- Born: Waldo Lonsbury Semon September 10, 1898 Demopolis, Alabama, U.S.
- Died: May 26, 1999 (aged 100) Hudson, Ohio, U.S.
- Education: University of Washington (B.S., Ph.D.)
- Known for: PVC
- Awards: Charles Goodyear Medal (1944) Elliott Cresson Medal (1964)
- Scientific career
- Fields: Chemistry

= Waldo Semon =

American inventor (1898-1999)

Waldo Lonsbury Semon (September 10, 1898 - May 26, 1999) was an American inventor born in Demopolis, Alabama. He is credited with inventing methods for making polyvinyl chloride useful.

==Biography==
He was born on September 10, 1898.

He completed his education at the University of Washington, earning degrees in 1920 and 1924. His doctoral degree was among the first in the nation to be awarded in Chemical Engineering.

Semon is best known for plasticizing vinyl, the world's third most used plastic. He is also credited for being the first to commercialise
plasticizers for vinyl, which greatly increased their utility, starting with dibutyl phthalate. He found the formula for vinyl by mixing a few synthetic polymers, and the result was a substance that was elastic, but wasn't adhesive. Semon worked on methods of improving rubber, and eventually developed a synthetic substitute. On December 11, 1935, he created Koroseal from salt, coke and limestone, a polymer that could be made in any consistency. Semon made more than 5,000 other synthetic rubber compounds, achieving success with Ameripol (AMERican POLymer) in 1940 for the B.F. Goodrich company.
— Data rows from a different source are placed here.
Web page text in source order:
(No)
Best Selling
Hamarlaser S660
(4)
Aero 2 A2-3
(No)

In all, Semon held 116 patents, and was inducted into the Invention Hall of Fame in 1995 at the age of 97.

While at B.F. Goodrich, Semon reported to Harry L. Fisher and later supervised Benjamin S. Garvey, both of whom also received the Charles Goodyear Medal. He hired Charles S. Schollenberger who received the Melvin Mooney Distinguished Technology Award.
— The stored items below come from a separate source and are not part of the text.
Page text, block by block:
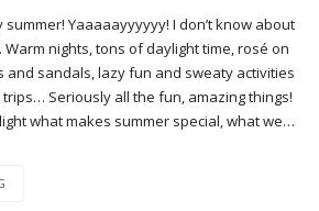
summer! Yaaaaayyyyyy! I don’t know about
nights, tons of daylight time, rosé on
and sandals, lazy fun and sweaty activities
Seriously all the fun, amazing things!
what makes summer special, what we…

Semon is sometimes credited with inventing bubble gum, but this is inaccurate. He did invent an indigestible synthetic rubber substance that could be used as a bubble gum (and produced exceptionally large bubbles), but the product remained a curiosity and was never sold. Semon graduated from the University of Washington earning a BS in chemistry and a PhD in chemical engineering.

He was awarded the Charles Goodyear Medal in 1944, the Elliott Cresson Medal in 1964, and the Golden Plate Award of the American Academy of Achievement in 1965. After retiring from B.F. Goodrich, he served as a research professor at Kent State University in Kent, Ohio. He died in Hudson, Ohio, on May 26, 1999, at the age of 100.

==Legacy==
Waldo Semon Woods Conservation Area, is named in honor of the inventor, for his donation of land to Metro Parks, serving Summit County, Ohio. It is over 100 acres, with a pond where herons, turtles and amphibians are often seen.